▸ **EXERCISE DESCRIPTION**: Retype exactly the span of lines below from the one with "Boxspring oder Lattenrost: Was ist besser?" through the one with "The page's text". Do not include pictures.

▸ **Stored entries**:
- Opening Delimiter -

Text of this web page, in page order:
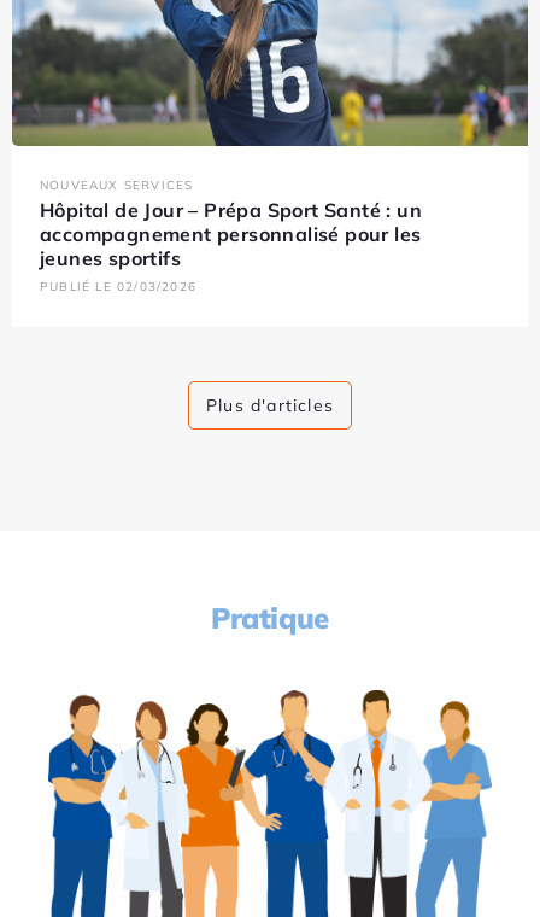
NOUVEAUX SERVICES
Hôpital de Jour – Prépa Sport Santé : un
accompagnement personnalisé pour les
jeunes sportifs
PUBLIÉ LE 02/03/2026
Plus d'articles
Pratique
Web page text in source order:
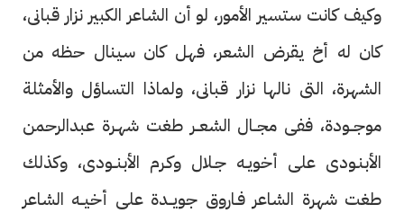
وكيف كانت ستسير الأمور، لو أن الشاعر الكبير نزار قبانى،
كان له أخ يقرض الشعر، فهل كان سينال حظه من
الشهرة، التى نالها نزار قبانى، ولماذا التساؤل والأمثلة
موجــودة، ففى مجــال الشعــر طغت شهـرة عبدالرحمن
الأبنـودى على أخويـه جـلال وكـرم الأبنــودى، وكذلك
طغت شهرة الشاعر فـاروق جويــدة على أخيــه الشاعر
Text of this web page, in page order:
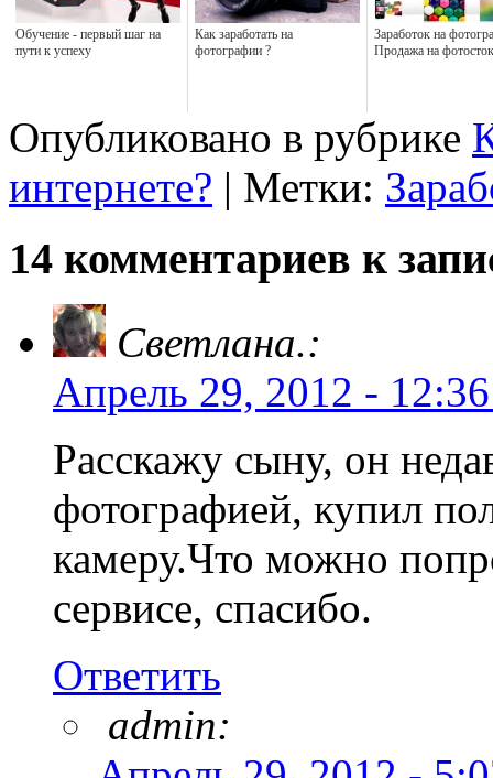
Обучение - первый шаг на
пути к успеху
Как заработать на
фотографии ?
Заработок на
Продажа на
Опубликовано в рубрике
интернете? | Метки:
14 комментариев к
Светлана.:
Апрель 29, 2012 -
Расскажу сыну, он
фотографией, купил
камеру.Что можно
сервисе, спасибо.
Ответить
admin:
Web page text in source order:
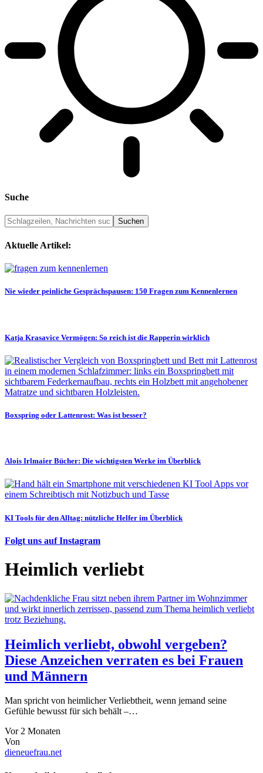
Suche
Aktuelle Artikel:
Nie wieder peinliche Gesprächspausen: 150 Fragen zum Kennenlernen
Katja Krasavice Vermögen: So reich ist die Rapperin wirklich
Boxspring oder Lattenrost: Was ist besser?
Alois Irlmaier Bücher: Die wichtigsten Werke im Überblick
KI Tools für den Alltag: nützliche Helfer im Überblick
Folgt uns auf Instagram
Heimlich verliebt
Heimlich verliebt, obwohl vergeben?
Diese Anzeichen verraten es bei Frauen
und Männern
Man spricht von heimlicher Verliebtheit, wenn jemand seine
Gefühle bewusst für sich behält –…
Vor 2 Monaten
Von
dieneuefrau.net
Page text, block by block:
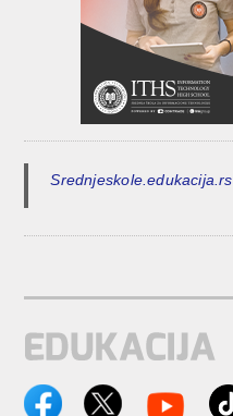
Srednjeskole.edukacija.rs
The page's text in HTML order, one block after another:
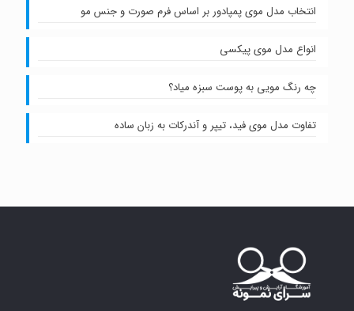
انتخاب مدل موی پمپادور بر اساس فرم صورت و جنس مو
انواع مدل موی پیکسی
چه رنگ مویی به پوست سبزه میاد؟
تفاوت مدل موی فید، تیپر و آندرکات به زبان ساده

- Closing Delimiter -

▸ **OUTPUT FOR THIS EXERCISE**:
Boxspring oder Lattenrost: Was ist besser?
Alois Irlmaier Bücher: Die wichtigsten Werke im Überblick
KI Tools für den Alltag: nützliche Helfer im Überblick
Folgt uns auf Instagram
Heimlich verliebt
Heimlich verliebt, obwohl vergeben?
Diese Anzeichen verraten es bei Frauen
und Männern
Man spricht von heimlicher Verliebtheit, wenn jemand seine
Gefühle bewusst für sich behält –…
Vor 2 Monaten
Von
dieneuefrau.net
Page text, block by block:
Srednjeskole.edukacija.rs
The page's text in HTML order, one block after another:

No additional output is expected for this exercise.